En las sombras del cenicero el humo se escapa entre las nubes de vaho. La niebla se cuela por la ventana abierta y la noche desteje su manto de solicitudes intentando hallar hueco entre las miradas vacías que la observan con la vulnerabilidad que produce la soledad de la intempestiva madrugada.
Podría buscar entre los rostros un atisbo de sonrisa, pero las canciones no suenan entre la sagacidad de los relámpagos. Ya no quedan billetes en este juego de marionetas hacia ninguna parte y el determinista destino se ha fugado para echarse a las cartas el futuro contra el libre albedrío.
Adiós a la noche, adiós al día. Y vueltas y vueltas rasgueadas en una guitarra eléctrica que deja entrever la necesaria inexperiencia del mundo entre los dedos.

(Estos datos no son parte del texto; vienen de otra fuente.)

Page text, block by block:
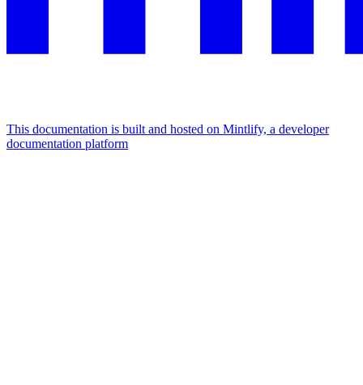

La ceniza se ha desperdigado por toda la superficie del escritorio y los folios en blanco han echado a volar al son de las corrientes de aire frío que entran en oleadas con la respiración del cielo. La lejanía rompe a lo lejos agrietando el inexistente silencio y el mar se bate en un duelo consigo mismo por llegar un poco más arriba en cada marea.
Intenta estar viva.
Pero la luna se ríe en ella mientras le mira con la sonrisa menguante.
Y la conciencia se ha batido en retirada entre todos sus escondrijos. Y los deseos se han suicidado en ristras de sueños que apelmazar en algún cajón de la mesilla de noche. Por lo menos ahí permanecerán seguros ante cualquier vicisitud que pueda proveer la tórrida incerteza del horizonte.
¿Y qué habrá más allá?
Entre las sombras del cenicero el humo se ha perdido en una fina columna que asciende con toda su ligereza hacia ninguna parte.
Como las vidas...
A fin de cuentas.
Adiós sucia patria que no me cobija.